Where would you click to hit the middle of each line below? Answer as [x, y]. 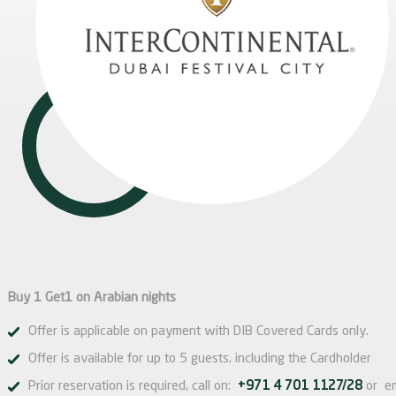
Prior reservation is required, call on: [133, 387]
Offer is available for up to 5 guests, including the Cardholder [200, 359]
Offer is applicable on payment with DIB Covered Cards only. [198, 332]
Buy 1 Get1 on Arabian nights [92, 298]
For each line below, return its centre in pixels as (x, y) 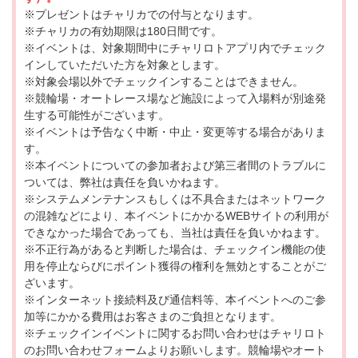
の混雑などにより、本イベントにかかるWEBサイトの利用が (176, 215)
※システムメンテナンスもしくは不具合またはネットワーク (175, 199)
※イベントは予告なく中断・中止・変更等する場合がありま (175, 131)
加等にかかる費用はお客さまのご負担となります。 (153, 316)
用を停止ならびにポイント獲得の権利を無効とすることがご (175, 266)
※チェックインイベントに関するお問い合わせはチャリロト (175, 333)
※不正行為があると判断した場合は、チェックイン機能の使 (175, 249)
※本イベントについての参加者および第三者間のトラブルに (175, 165)
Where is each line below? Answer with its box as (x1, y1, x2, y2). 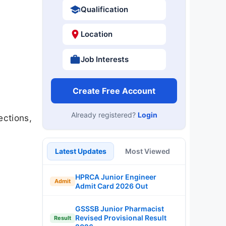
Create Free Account (73, 85, 155, 96)
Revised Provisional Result (75, 213, 166, 222)
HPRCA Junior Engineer (75, 172, 156, 181)
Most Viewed (125, 146, 170, 155)
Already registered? (71, 110, 138, 119)
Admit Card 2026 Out (75, 181, 148, 190)
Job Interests (80, 54, 129, 64)
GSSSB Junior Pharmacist (75, 204, 164, 213)
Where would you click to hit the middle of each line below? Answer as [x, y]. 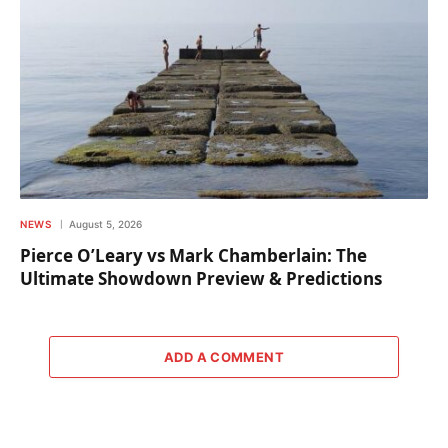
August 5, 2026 [105, 224]
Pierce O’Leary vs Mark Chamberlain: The [193, 256]
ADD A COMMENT [224, 357]
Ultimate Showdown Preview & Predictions [201, 279]
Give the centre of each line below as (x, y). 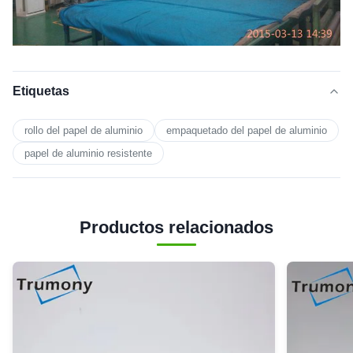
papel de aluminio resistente (88, 153)
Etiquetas (41, 91)
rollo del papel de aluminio (84, 130)
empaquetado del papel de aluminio (247, 130)
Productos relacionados (176, 227)
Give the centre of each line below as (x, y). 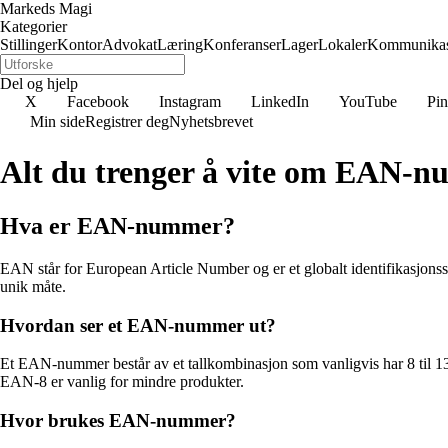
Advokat (129, 44)
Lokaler (342, 44)
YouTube (368, 101)
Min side (57, 121)
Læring (180, 44)
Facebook (98, 101)
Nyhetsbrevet (211, 121)
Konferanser (242, 44)
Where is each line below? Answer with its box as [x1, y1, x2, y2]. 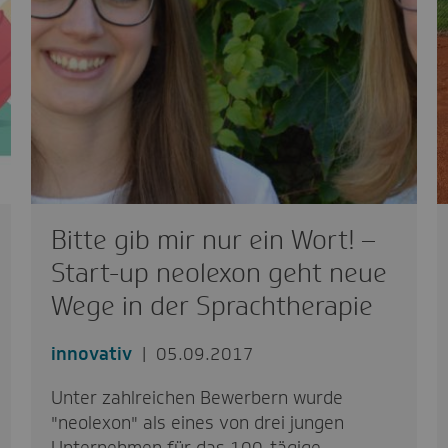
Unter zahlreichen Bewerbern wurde [50, 386, 343, 410]
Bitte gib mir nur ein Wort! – [50, 223, 375, 257]
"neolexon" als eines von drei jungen [50, 411, 344, 435]
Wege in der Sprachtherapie [50, 289, 373, 323]
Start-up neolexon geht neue [50, 256, 387, 290]
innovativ [50, 342, 132, 366]
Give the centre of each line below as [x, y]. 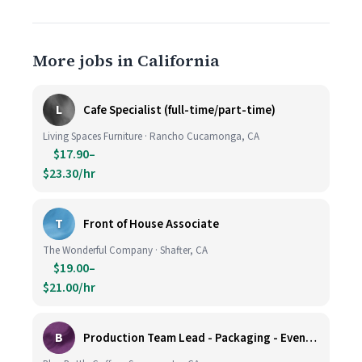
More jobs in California [126, 61]
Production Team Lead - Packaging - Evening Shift [311, 338]
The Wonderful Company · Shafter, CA [125, 250]
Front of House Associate [151, 224]
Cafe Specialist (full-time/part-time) [179, 110]
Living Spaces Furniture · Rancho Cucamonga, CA [151, 137]
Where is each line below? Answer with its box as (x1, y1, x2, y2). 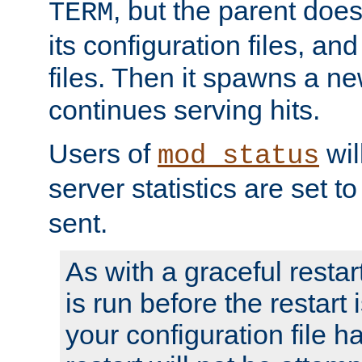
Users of (48, 137, 158, 169)
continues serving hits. (48, 94, 320, 125)
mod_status (158, 140, 319, 171)
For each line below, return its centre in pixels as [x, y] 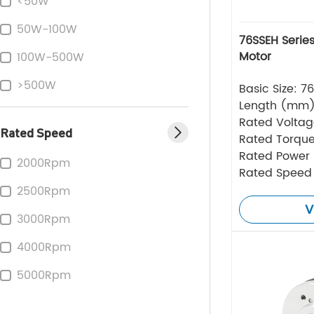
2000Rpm [43, 163]
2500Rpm [43, 191]
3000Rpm [43, 219]
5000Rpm [44, 275]
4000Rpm [44, 247]
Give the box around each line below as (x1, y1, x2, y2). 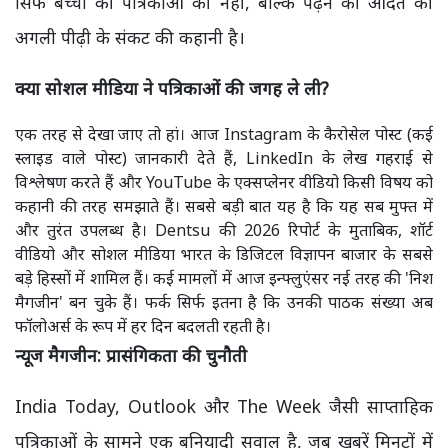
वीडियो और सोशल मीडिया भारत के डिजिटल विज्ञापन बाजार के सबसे (15, 243, 433, 265)
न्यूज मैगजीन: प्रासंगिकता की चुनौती (15, 343, 247, 367)
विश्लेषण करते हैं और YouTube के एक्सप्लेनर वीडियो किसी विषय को (15, 171, 433, 193)
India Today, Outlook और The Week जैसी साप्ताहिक (15, 394, 433, 418)
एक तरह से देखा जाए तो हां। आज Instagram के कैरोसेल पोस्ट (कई (15, 123, 433, 145)
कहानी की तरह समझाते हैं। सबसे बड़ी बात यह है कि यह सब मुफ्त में (15, 195, 433, 217)
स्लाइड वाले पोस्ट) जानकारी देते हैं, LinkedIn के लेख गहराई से (15, 147, 433, 169)
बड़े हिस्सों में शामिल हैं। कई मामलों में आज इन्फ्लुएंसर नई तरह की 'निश (15, 267, 433, 289)
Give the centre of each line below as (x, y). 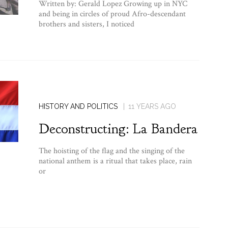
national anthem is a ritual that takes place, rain (115, 161)
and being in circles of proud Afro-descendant (112, 14)
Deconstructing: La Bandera (118, 129)
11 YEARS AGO (152, 106)
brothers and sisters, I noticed (86, 24)
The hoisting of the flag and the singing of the (111, 151)
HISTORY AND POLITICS (78, 106)
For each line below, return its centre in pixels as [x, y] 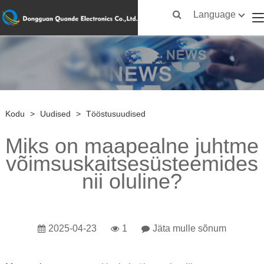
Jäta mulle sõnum [189, 229]
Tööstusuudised [115, 114]
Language [215, 14]
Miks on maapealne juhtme [132, 146]
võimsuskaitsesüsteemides [132, 164]
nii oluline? [132, 181]
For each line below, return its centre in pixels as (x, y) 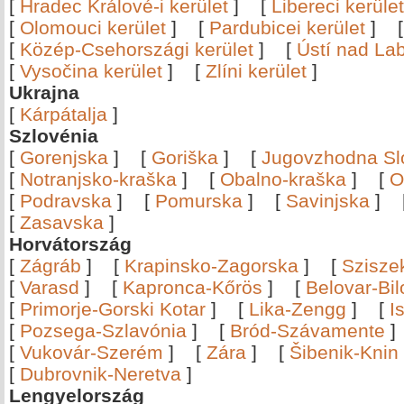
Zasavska (62, 222)
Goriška (185, 157)
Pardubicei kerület (287, 28)
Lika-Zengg (298, 309)
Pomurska (202, 201)
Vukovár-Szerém (92, 352)
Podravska (66, 201)
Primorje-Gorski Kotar (113, 309)
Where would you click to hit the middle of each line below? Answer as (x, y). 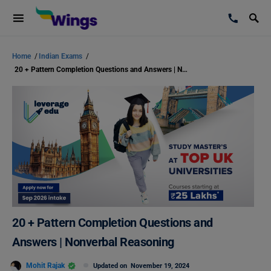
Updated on (112, 266)
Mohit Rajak (45, 265)
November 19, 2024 (160, 266)
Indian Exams (61, 56)
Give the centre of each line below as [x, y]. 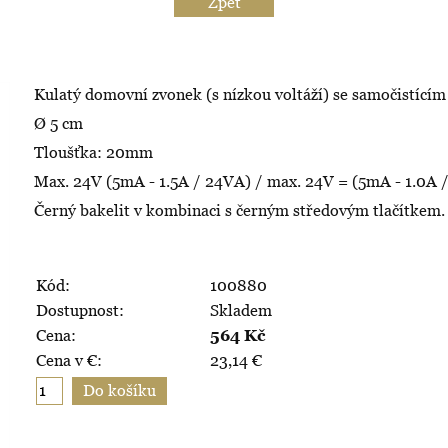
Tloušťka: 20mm [93, 152]
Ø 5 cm [58, 123]
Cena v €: [69, 360]
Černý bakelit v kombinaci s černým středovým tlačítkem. [239, 210]
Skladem [241, 310]
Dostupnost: [80, 310]
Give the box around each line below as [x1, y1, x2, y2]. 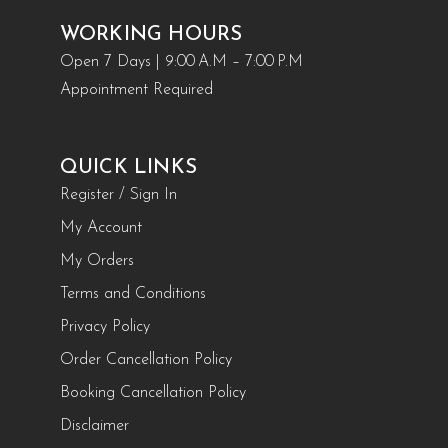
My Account [59, 220, 142, 237]
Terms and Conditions [59, 286, 206, 303]
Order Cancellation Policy [59, 352, 232, 369]
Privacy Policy [59, 319, 150, 336]
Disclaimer [59, 418, 129, 435]
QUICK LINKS [59, 158, 197, 179]
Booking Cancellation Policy [59, 385, 246, 402]
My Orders [59, 253, 134, 270]
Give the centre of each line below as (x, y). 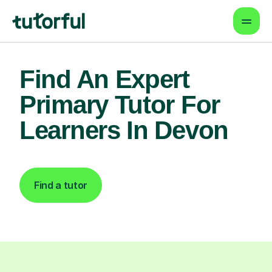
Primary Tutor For (120, 105)
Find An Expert (104, 79)
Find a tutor (61, 185)
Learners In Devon (124, 130)
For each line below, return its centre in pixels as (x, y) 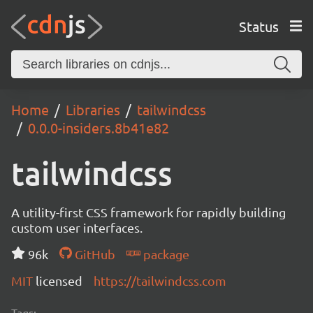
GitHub (93, 254)
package (165, 254)
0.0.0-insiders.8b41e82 (99, 128)
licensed (59, 281)
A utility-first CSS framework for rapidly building (148, 212)
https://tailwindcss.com (160, 281)
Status (259, 26)
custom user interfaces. (77, 227)
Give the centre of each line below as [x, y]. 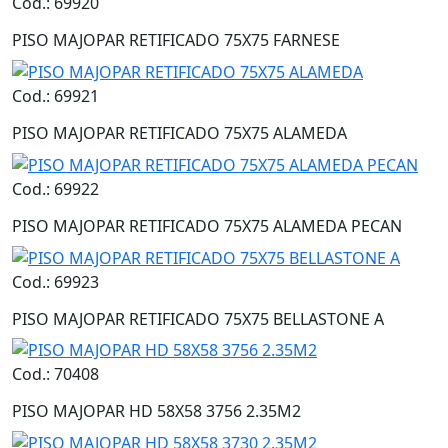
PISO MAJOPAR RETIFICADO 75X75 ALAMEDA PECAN [207, 225]
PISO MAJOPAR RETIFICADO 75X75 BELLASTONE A [198, 318]
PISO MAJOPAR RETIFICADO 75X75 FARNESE [176, 40]
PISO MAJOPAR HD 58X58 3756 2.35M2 [156, 411]
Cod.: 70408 [55, 374]
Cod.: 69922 [55, 188]
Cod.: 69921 [55, 96]
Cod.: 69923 [55, 281]
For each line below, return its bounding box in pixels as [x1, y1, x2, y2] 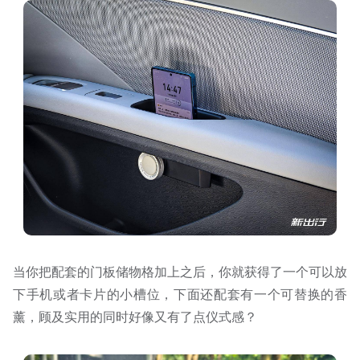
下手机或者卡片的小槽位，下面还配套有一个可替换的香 [13, 286, 347, 302]
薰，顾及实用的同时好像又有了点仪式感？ [13, 309, 257, 325]
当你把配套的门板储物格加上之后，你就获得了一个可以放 [13, 264, 347, 280]
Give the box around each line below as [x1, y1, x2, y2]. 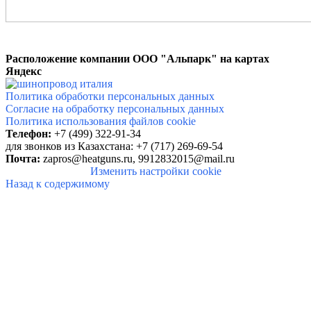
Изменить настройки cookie [90, 165, 221, 178]
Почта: [6, 153, 40, 165]
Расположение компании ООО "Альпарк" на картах [6, 53, 269, 65]
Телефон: [6, 128, 51, 140]
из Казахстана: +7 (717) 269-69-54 [65, 140, 223, 153]
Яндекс [6, 65, 42, 78]
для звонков [6, 140, 62, 153]
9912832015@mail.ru [138, 153, 235, 165]
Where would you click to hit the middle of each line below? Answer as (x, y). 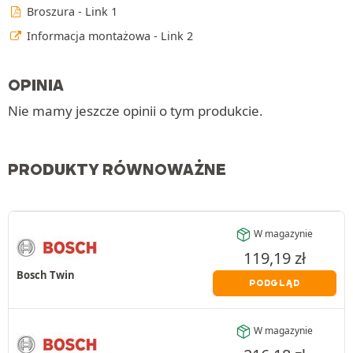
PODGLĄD (274, 282)
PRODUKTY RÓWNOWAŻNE (117, 169)
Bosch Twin (46, 275)
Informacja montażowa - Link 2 (109, 35)
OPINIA (36, 85)
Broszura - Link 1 (71, 11)
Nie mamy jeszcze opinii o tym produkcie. (136, 110)
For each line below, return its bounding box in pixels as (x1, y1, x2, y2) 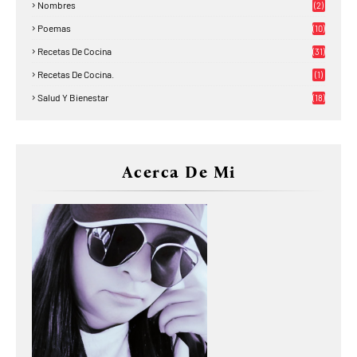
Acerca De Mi (121, 162, 236, 182)
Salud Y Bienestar (37, 91, 108, 103)
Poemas (37, 22, 71, 33)
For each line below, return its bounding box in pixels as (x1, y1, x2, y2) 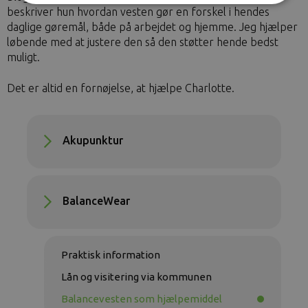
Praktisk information (61, 249, 160, 261)
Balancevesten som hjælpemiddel (61, 293, 222, 305)
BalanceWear (63, 195, 130, 208)
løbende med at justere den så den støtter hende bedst (7, 36, 278, 49)
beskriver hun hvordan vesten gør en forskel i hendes (7, 5, 269, 19)
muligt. (7, 51, 40, 64)
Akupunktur (63, 134, 123, 147)
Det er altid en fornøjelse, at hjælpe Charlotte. (7, 82, 237, 95)
──────
--- WHAT YOU NEED TO DO ---
The answer should consist only of the lines above from the one with "Most Viewed (125, 146, 170, 155)" through the one with "ADD A COMMENT [224, 357]", repeated exactly, with no pictures among them.

--- SOLUTION FOR THIS PROBLEM ---
Most Viewed (125, 146, 170, 155)
Already registered? (71, 110, 138, 119)
Admit Card 2026 Out (75, 181, 148, 190)
Job Interests (80, 54, 129, 64)
GSSSB Junior Pharmacist (75, 204, 164, 213)
Where would you click to hit the middle of each line below? Answer as [x, y]. 
August 5, 2026 [105, 224]
Pierce O’Leary vs Mark Chamberlain: The [193, 256]
ADD A COMMENT [224, 357]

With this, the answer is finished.